Earlier stage investors take risk and are rewarded for that. Most companies go bankrupt and folks lose their principal. For the companies that are successful yea some go bust after IPO - so what? Are you against public markets or something? That would at least be an interesting discussion.

Google IPO'd in 2004 and returned from what I'm reading about 6,500% after IPO (and this was in 2024, so the gains have gone up much higher since then) and all of that was the bags dumped on retail. If someone wants to dump their 6,500% return on me I'll take them up on that all day every day and twice on Sunday.

Being cynical is a recipe for poverty.

danny_codes · 2026-05-22T03:02:05 1779418925

Retail includes people holding passive index funds.

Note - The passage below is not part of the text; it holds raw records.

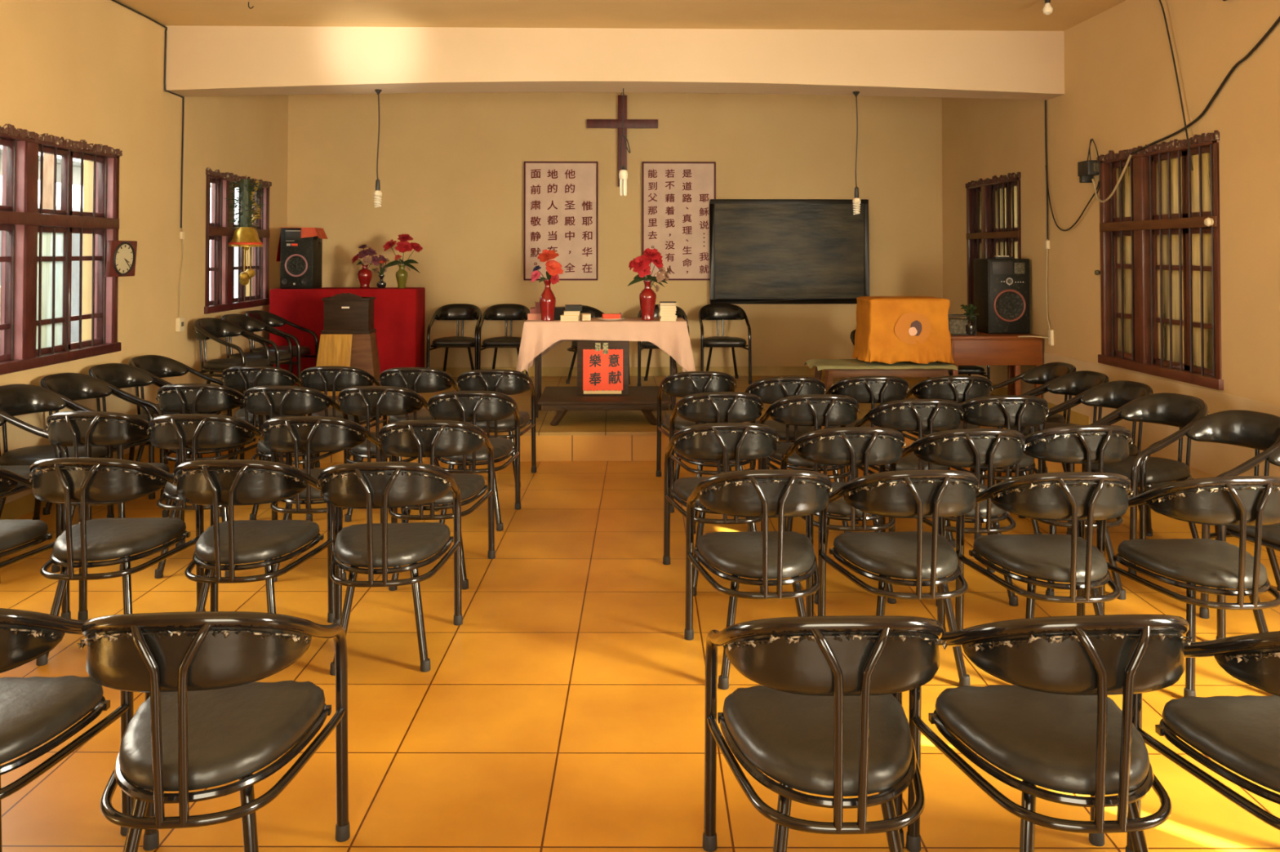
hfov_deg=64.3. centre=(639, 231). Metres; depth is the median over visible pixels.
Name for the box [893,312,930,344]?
print
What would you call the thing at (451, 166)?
wall
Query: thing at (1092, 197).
cable
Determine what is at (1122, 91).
wall
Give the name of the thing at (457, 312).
armchair
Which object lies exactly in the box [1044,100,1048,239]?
cable
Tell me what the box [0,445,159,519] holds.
baseboard
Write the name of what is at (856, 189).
socket
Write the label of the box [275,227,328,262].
cloth
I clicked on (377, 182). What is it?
socket
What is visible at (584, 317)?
book
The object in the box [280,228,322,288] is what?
loudspeaker
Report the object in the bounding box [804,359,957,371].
table cloth
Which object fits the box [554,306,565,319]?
book
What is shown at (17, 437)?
trim
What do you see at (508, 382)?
armchair
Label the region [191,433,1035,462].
step
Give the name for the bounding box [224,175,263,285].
decoration
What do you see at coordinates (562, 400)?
bench
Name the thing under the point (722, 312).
armchair
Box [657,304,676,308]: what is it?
book
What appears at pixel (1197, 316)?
wall
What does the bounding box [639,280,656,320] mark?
vase
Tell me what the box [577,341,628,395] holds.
offering box
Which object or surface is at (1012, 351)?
desk
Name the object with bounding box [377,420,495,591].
armchair
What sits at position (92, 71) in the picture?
wall
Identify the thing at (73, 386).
armchair
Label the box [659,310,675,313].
book
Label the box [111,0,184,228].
cable
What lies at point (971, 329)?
plant
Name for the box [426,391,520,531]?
armchair
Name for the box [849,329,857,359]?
armchair
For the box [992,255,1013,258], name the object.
remote
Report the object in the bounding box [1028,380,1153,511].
armchair
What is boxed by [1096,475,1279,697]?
armchair
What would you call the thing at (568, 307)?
book
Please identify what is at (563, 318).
book
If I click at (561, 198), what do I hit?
wall poster
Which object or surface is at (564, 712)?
floor
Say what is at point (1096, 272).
handle
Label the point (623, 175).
hanging bulb
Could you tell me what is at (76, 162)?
neighbouring house
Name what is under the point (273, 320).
armchair
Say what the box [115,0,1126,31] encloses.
ceiling
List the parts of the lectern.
cloth panel, moulding
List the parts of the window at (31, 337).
sash, sash, pane, sash, sash, sash, sash
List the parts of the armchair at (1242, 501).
leg, arm rail, leg, seat, backrest, leg, leg
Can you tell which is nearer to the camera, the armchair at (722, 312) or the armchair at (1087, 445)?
the armchair at (1087, 445)
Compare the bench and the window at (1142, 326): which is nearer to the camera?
the window at (1142, 326)
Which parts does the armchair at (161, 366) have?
leg, backrest, arm rail, seat, leg
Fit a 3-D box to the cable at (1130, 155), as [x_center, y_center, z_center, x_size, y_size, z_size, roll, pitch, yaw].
[3.405,-0.372,7.358,0.020,0.318,0.568,0,-1,-2]
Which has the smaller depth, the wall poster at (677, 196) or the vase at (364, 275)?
the vase at (364, 275)
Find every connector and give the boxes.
[179,225,184,239]
[1044,239,1049,248]
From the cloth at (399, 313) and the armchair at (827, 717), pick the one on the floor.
the armchair at (827, 717)
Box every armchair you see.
[0,383,125,538]
[0,410,68,498]
[0,467,71,618]
[0,608,134,851]
[27,457,205,666]
[37,373,167,518]
[44,411,185,573]
[77,611,350,851]
[87,363,202,499]
[128,355,232,464]
[146,413,277,578]
[155,383,263,517]
[171,459,334,622]
[192,317,279,391]
[220,314,301,386]
[221,365,311,461]
[242,386,349,520]
[244,310,319,373]
[259,416,386,582]
[299,366,387,469]
[315,462,462,675]
[337,386,433,522]
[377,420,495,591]
[378,367,462,469]
[426,303,482,372]
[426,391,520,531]
[456,368,536,488]
[477,303,530,376]
[565,305,630,384]
[637,304,689,386]
[656,371,737,481]
[662,422,780,595]
[669,391,764,533]
[684,469,833,689]
[698,303,752,384]
[702,615,947,851]
[741,376,826,469]
[757,394,860,533]
[780,426,906,604]
[817,375,909,481]
[817,470,981,686]
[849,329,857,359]
[854,399,963,547]
[888,428,1026,606]
[898,375,993,472]
[906,614,1192,851]
[936,395,1048,539]
[948,365,990,380]
[955,471,1133,631]
[977,362,1076,476]
[986,425,1133,599]
[995,370,1110,484]
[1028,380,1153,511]
[1066,392,1208,539]
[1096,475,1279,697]
[1125,631,1279,851]
[1128,409,1279,601]
[1199,442,1279,618]
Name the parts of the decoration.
cord
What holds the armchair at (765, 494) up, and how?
on the floor
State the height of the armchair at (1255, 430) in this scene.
0.798 m
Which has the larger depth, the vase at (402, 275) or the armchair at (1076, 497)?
the vase at (402, 275)
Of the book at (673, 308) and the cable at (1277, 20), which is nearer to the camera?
the cable at (1277, 20)
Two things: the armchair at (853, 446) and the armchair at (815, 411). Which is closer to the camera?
the armchair at (853, 446)
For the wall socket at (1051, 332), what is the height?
0.130 m
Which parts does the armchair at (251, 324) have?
backrest, arm rail, seat, leg
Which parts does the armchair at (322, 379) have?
leg, backrest, arm rail, seat, leg
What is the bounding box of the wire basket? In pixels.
[947,314,976,335]
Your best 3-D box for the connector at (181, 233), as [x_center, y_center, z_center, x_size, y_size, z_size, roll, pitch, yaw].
[-3.746,0.009,8.333,0.025,0.111,0.036,0,-1,-2]
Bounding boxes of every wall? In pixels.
[0,0,288,386]
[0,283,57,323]
[287,92,942,367]
[942,0,1279,479]
[1004,155,1208,366]
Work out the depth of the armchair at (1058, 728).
2.23 m
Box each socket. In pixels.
[175,317,184,331]
[375,178,380,191]
[854,186,858,198]
[1017,329,1053,346]
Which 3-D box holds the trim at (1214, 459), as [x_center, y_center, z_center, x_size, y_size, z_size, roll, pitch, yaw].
[3.514,1.198,4.904,0.006,0.510,12.660,0,-1,-2]
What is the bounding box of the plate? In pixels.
[597,317,624,320]
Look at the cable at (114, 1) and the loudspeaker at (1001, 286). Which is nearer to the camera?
the cable at (114, 1)
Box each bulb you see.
[373,88,382,207]
[618,88,630,195]
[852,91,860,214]
[1042,0,1053,14]
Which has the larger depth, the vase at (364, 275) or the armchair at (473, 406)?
the vase at (364, 275)
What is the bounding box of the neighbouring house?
[0,145,211,342]
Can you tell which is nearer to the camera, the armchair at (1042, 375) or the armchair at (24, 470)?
the armchair at (24, 470)
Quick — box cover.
[852,296,954,364]
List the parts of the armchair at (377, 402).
leg, seat, backrest, arm rail, leg
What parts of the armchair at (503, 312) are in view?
leg, leg, seat, arm rail, backrest
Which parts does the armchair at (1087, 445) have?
leg, arm rail, backrest, leg, leg
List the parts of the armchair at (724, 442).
leg, seat, leg, arm rail, backrest, leg
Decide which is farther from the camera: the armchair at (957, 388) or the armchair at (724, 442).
the armchair at (957, 388)
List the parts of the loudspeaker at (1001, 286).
horn panel
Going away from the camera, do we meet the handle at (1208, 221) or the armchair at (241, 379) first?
the handle at (1208, 221)
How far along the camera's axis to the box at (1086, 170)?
7.63 m
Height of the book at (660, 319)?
0.021 m
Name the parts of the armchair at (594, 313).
leg, seat, backrest, arm rail, leg
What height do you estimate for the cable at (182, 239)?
0.671 m
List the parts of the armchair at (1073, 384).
leg, leg, seat, arm rail, backrest
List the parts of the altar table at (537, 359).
leg, leg, leg, leg
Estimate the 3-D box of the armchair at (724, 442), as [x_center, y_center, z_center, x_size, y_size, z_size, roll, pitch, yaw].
[0.397,1.273,4.878,0.535,0.798,0.600,0,-1,-3]
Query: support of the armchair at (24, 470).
on the floor
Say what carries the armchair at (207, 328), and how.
on the platform
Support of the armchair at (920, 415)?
on the floor
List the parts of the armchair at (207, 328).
leg, backrest, arm rail, seat, leg
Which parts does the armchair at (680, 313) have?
leg, leg, seat, backrest, arm rail
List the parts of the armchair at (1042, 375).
arm rail, leg, backrest, seat, leg
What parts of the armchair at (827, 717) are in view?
leg, leg, seat, arm rail, backrest, leg, leg
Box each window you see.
[0,124,122,375]
[204,167,271,314]
[965,172,1021,324]
[1096,130,1223,390]
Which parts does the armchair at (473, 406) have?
leg, backrest, arm rail, seat, leg, leg
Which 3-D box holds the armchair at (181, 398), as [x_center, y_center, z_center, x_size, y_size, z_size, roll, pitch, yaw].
[-2.662,1.302,6.255,0.535,0.798,0.600,0,-1,-3]
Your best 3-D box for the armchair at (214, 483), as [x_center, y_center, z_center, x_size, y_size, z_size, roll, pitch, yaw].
[-1.552,1.256,4.055,0.535,0.798,0.600,0,-1,-1]
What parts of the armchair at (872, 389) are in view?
leg, seat, arm rail, backrest
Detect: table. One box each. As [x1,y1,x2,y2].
[534,353,675,417]
[814,361,953,394]
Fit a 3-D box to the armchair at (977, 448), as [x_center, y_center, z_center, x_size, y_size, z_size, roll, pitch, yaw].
[1.491,1.270,4.728,0.535,0.798,0.600,0,-1,-2]
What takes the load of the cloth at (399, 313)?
on the table
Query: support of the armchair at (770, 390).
on the floor
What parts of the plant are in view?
pot
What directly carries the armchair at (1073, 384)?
on the floor
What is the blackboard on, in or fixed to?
attached to the wall at (451, 166)
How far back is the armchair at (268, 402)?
5.92 m
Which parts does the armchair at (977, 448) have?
leg, leg, arm rail, backrest, seat, leg, leg
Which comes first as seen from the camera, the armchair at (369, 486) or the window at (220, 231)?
the armchair at (369, 486)
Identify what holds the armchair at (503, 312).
on the platform
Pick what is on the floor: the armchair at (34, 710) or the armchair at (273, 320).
the armchair at (34, 710)
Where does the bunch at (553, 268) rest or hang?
in the vase at (547, 300)
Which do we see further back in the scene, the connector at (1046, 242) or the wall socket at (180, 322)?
the connector at (1046, 242)
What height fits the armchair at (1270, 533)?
0.798 m
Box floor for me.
[0,451,1279,851]
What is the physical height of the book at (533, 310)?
0.045 m
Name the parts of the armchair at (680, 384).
leg, leg, seat, arm rail, backrest
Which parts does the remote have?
lid
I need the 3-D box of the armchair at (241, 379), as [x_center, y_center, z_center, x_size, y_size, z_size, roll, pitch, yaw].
[-2.658,1.322,7.195,0.535,0.798,0.600,0,-1,-2]
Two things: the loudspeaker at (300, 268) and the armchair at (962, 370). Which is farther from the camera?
the loudspeaker at (300, 268)
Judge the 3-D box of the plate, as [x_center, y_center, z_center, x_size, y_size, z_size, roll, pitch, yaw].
[-0.240,0.730,8.443,0.236,0.020,0.236,0,-1,-2]
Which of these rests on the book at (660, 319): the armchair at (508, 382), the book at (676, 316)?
the book at (676, 316)
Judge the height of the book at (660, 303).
0.022 m
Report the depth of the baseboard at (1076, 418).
8.06 m
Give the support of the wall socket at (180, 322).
attached to the wall at (92, 71)
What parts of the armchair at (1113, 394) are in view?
leg, arm rail, backrest, seat, leg
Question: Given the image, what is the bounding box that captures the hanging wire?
[1158,0,1193,170]
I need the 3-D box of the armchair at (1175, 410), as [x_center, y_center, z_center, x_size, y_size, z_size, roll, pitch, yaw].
[2.699,1.285,5.438,0.600,0.798,0.535,0,-1,-20]
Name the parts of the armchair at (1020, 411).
leg, arm rail, backrest, seat, leg
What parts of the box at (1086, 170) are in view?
casing, vent panel
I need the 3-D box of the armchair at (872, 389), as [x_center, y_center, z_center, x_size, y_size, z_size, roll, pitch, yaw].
[1.469,1.310,6.638,0.535,0.798,0.600,0,-1,-2]
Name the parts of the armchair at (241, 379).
leg, leg, backrest, arm rail, seat
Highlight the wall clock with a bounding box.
[105,240,137,276]
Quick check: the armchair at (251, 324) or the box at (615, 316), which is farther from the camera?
the armchair at (251, 324)
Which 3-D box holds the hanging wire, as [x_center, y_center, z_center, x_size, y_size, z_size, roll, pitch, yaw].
[3.428,-1.009,6.588,0.033,1.276,0.509,0,-1,-3]
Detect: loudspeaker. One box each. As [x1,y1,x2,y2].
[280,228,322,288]
[973,258,1030,333]
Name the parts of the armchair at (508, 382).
backrest, arm rail, seat, leg, leg
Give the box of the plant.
[960,303,979,335]
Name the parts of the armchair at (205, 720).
leg, leg, backrest, arm rail, seat, leg, leg
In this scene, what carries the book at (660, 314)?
on the book at (676, 316)
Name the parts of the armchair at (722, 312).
leg, leg, backrest, seat, arm rail, leg, leg
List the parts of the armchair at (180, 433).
leg, seat, leg, backrest, arm rail, leg, leg
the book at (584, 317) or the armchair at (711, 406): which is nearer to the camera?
the armchair at (711, 406)
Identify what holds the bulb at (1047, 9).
attached to the ceiling
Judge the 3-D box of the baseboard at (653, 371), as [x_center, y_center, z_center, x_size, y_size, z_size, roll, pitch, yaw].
[-0.244,1.533,11.122,7.180,0.100,0.012,0,-1,-2]
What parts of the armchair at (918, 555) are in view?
leg, leg, seat, arm rail, backrest, leg, leg
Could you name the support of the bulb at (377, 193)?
hanging from the beam
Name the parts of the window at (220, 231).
sash, sash, sash, sash, sash, sash
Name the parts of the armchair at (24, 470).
backrest, seat, arm rail
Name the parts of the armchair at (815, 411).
leg, leg, seat, arm rail, backrest, leg, leg
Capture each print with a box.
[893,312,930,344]
[908,327,917,335]
[910,320,921,336]
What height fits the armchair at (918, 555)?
0.798 m
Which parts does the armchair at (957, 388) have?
seat, arm rail, backrest
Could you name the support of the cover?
on the table cloth at (821, 364)
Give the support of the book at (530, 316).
on the tablecloth
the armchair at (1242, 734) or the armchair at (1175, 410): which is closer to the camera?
the armchair at (1242, 734)
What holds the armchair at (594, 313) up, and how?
on the platform
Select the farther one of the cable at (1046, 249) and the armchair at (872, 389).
the cable at (1046, 249)
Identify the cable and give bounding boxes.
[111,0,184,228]
[178,239,183,317]
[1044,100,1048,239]
[1044,102,1046,240]
[1045,170,1098,231]
[1045,248,1049,329]
[1091,154,1132,202]
[1130,16,1279,155]
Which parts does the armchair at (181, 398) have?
leg, backrest, arm rail, leg, leg
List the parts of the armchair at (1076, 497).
leg, leg, seat, arm rail, backrest, leg, leg
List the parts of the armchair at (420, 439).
leg, leg, backrest, arm rail, seat, leg, leg
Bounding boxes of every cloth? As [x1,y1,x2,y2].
[269,287,425,385]
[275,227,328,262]
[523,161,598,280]
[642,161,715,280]
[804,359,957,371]
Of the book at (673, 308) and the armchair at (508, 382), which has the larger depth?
the book at (673, 308)
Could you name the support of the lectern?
on the platform
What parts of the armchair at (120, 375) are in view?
backrest, arm rail, leg, seat, leg, leg
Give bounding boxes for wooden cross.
[586,93,657,186]
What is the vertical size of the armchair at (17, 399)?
0.818 m
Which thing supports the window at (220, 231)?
in the wall at (92, 71)
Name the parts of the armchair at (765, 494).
leg, leg, seat, arm rail, backrest, leg, leg
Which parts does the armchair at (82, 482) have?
leg, leg, backrest, arm rail, seat, leg, leg
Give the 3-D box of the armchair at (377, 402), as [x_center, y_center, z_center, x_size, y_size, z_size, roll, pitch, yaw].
[-1.539,1.300,6.146,0.535,0.798,0.600,0,-1,0]
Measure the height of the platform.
0.025 m
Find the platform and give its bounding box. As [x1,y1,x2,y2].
[219,375,1071,436]
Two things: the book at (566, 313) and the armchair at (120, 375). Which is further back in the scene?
the book at (566, 313)
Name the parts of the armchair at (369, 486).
leg, leg, backrest, arm rail, seat, leg, leg
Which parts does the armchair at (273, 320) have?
backrest, seat, arm rail, leg, leg
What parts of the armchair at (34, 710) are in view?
leg, backrest, arm rail, seat, leg
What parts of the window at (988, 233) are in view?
sash, sash, pane, pane, sash, sash, pane, pane, sash, sash, pane, pane
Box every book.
[527,312,541,319]
[530,307,540,313]
[534,302,540,308]
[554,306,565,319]
[560,314,580,321]
[563,310,580,315]
[564,304,582,311]
[580,313,591,320]
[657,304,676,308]
[658,307,676,311]
[658,311,675,315]
[658,315,677,318]
[658,317,675,321]
[659,302,675,305]
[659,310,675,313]
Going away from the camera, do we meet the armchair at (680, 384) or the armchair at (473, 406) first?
the armchair at (473, 406)
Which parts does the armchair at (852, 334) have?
arm rail
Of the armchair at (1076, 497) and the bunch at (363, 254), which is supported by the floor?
the armchair at (1076, 497)
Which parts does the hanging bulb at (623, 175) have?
bulb, cord
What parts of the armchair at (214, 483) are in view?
leg, leg, backrest, arm rail, seat, leg, leg
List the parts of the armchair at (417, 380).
seat, backrest, arm rail
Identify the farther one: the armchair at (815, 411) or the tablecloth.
the tablecloth
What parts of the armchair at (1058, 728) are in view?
leg, leg, seat, arm rail, backrest, leg, leg
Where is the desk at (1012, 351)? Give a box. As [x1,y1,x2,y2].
[938,331,1043,398]
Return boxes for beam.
[164,26,1064,100]
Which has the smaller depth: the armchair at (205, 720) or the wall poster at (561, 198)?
the armchair at (205, 720)
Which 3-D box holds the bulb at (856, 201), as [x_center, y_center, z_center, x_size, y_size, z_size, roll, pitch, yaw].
[1.778,-0.641,8.367,0.068,1.014,0.066,0,-1,-2]
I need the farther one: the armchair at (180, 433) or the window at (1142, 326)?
the window at (1142, 326)
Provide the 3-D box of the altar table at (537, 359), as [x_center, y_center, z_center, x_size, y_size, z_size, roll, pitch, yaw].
[-0.289,1.143,8.553,1.260,0.772,0.470,0,-1,-2]
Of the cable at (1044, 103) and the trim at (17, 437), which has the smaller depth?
the trim at (17, 437)
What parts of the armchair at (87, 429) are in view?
leg, leg, arm rail, backrest, leg, seat
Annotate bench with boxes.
[537,386,671,426]
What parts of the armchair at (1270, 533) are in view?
leg, arm rail, seat, backrest
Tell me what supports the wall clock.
attached to the wall at (92, 71)
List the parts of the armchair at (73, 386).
leg, backrest, arm rail, leg, seat, leg
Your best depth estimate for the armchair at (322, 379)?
6.93 m
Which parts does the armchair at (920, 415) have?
leg, arm rail, seat, backrest, leg
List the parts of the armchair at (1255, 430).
leg, seat, arm rail, backrest, leg
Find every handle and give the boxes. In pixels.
[1094,270,1100,275]
[1204,217,1213,226]
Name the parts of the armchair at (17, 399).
leg, backrest, leg, arm rail, seat, leg, leg
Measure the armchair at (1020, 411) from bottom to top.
0.798 m
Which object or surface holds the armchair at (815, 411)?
on the floor
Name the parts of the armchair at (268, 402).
leg, seat, backrest, arm rail, leg, leg
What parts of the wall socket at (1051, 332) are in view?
plate
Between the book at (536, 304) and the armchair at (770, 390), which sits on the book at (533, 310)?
the book at (536, 304)
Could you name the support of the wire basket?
on the desk at (1012, 351)
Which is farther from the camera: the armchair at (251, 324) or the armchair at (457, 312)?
the armchair at (457, 312)
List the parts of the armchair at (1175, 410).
leg, seat, leg, arm rail, leg, backrest, leg
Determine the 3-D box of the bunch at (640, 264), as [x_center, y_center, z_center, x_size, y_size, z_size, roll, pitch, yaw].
[0.078,0.323,8.442,0.366,0.367,0.173,0,-1,-2]
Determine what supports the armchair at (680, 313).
on the platform
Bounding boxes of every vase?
[357,263,372,288]
[376,275,386,288]
[395,264,408,288]
[539,280,555,320]
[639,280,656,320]
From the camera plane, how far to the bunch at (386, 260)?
10.43 m
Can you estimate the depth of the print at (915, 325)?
8.21 m
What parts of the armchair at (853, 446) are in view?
leg, leg, arm rail, seat, backrest, leg, leg
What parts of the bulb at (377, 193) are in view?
cord, bulb
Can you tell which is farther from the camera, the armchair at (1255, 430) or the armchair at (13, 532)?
the armchair at (1255, 430)
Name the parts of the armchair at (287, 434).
leg, seat, backrest, arm rail, leg
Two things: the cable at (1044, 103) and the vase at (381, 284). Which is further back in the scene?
the vase at (381, 284)
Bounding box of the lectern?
[315,293,380,399]
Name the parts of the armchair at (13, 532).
backrest, seat, arm rail, leg
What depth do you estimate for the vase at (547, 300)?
8.39 m
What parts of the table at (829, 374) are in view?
leg, leg, leg
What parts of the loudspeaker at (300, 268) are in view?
horn panel
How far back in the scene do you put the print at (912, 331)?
8.20 m
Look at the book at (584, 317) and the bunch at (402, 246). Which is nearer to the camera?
the book at (584, 317)
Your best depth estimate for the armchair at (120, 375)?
6.93 m
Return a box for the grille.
[1014,262,1024,273]
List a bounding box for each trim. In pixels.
[0,377,164,504]
[942,351,1279,476]
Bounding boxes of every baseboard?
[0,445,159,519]
[429,366,825,377]
[958,374,1176,484]
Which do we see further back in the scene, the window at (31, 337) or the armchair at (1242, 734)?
the window at (31, 337)
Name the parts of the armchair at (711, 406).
leg, leg, seat, arm rail, backrest, leg
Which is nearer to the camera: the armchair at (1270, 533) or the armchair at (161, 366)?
the armchair at (1270, 533)
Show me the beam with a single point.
(202, 60)
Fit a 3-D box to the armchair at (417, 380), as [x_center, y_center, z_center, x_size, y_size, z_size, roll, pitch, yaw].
[-1.545,1.320,7.106,0.535,0.798,0.600,0,-1,-2]
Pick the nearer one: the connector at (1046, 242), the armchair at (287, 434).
the armchair at (287, 434)
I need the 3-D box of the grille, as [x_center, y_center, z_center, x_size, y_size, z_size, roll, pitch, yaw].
[3.291,0.321,8.828,0.090,0.095,0.005,0,-1,-2]
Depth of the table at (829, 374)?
8.23 m
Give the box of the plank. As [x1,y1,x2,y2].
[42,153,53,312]
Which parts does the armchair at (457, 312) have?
leg, leg, seat, arm rail, backrest, leg, leg
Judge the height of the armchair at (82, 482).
0.798 m
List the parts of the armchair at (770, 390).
seat, arm rail, backrest
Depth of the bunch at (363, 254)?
10.38 m
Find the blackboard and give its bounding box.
[709,199,869,304]
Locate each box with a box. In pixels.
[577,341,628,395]
[602,312,621,319]
[1077,138,1100,193]
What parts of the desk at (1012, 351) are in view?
panel, leg, panel, leg, leg, leg, panel
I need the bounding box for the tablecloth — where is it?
[515,317,695,375]
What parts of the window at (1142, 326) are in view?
sash, sash, pane, pane, sash, pane, sash, pane, sash, sash, pane, pane
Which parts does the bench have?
leg, leg
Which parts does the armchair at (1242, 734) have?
leg, seat, arm rail, backrest
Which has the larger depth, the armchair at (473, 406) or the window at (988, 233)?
the window at (988, 233)
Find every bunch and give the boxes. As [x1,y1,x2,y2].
[351,244,384,268]
[371,257,389,275]
[382,234,422,273]
[530,249,563,284]
[626,248,671,292]
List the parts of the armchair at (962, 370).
seat, leg

skiing_crawling · 2026-05-19T19:10:27 1779217827

I use claude/gemini as my homepage now (I have to keep switching as these companies make "updates" that periodically render their models useless). Even if I want to search for simple things, I would rather have an LLM wade through the result and extract just the information I asked for. SEO, and now mountains of slop content have made this necessary. Only a matter of time before the SEO industry in large figures out how to game LLMs too, making them equally useless.

I already saw a article recently about how to set up a business domain which can reliably show up in a search result and dump overly positive reviews into anyone's context.